We will assume that “state” admits both a property reading and a description reading.⁹ Thus there are two ways of interpreting sentences like “person x is in state S”. On a property reading, “Sx” is true if and only if the property denoted by “S” is instantiated by the object assigned to “x”. On a description reading, “Sx” is true if and only if the description that “S” abbreviates is applicable to the object assigned to “x”. As an example, consider the predicate “is bored”. On a property reading, the sentence “Wilhelm is bored” is true if and only if Wilhelm instantiates the property of boredom. By contrast, on a description reading, the sentence is true if and only if the description “is bored” is applicable to Wilhelm.

A few clarifications relative to this idealized example. First, we focus on maximal states, which fully specify what a person is like mentally or physically (Kim, 1984; Yoshimi, 2007). The predicate “is bored” does not denote a maximal state, since it only specifies part of a person’s mental state. Second, we will not assume that the language used to construct maximal states contains such ordinary-language predicates as “is bored”. In fact, we will not stipulate what predicates this language contains at all. Our intention is to establish an abstract framework that allows empirical researchers to map their theories to coherent metaphysical positions without worrying too much about metaphysics. Therefore, a user of our framework is free to choose whatever language suits her theoretical needs. In Appendix A we show how well-formed sentences in a user-chosen language can be converted into predicates using lambda abstraction.¹⁰

3 The cognitive science of consciousness

We now begin to defend the main argument. Since premise 1 is a point we take to be intuitive, we start with premise 2 and examine the nature of NCC data. Our point of departure is the observation that cognitive scientists don’t have direct access to brain states or mental states; instead they have access to measurements of states (Tal, 2020). These measurements provide inductive evidence about what state \(P \in {{\textbf {P}}}\) or \(M \in {{\textbf {M}}}\) a system is in, but there is generally some measurement error, which produces some uncertainty about what the actual state of a system is.

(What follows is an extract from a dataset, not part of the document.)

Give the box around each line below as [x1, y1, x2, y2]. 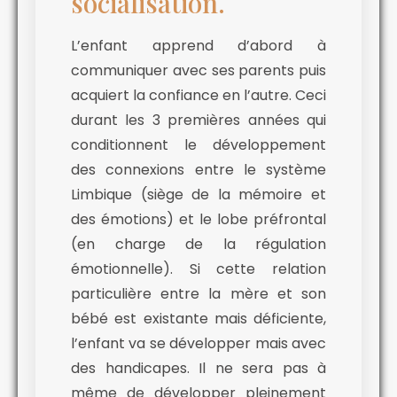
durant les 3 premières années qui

Measurement error can be formalized by treating measurements as random variables.¹¹ From this perspective, taking a measurement is like using a machine that produces samples from a probability distribution centered at the true value plus or minus some variability associated with the measuring instrument. Measurements of a person’s weight, for example, might produce readings centered at 180 pounds, but varying by a few tenths of a pound over multiple measurements.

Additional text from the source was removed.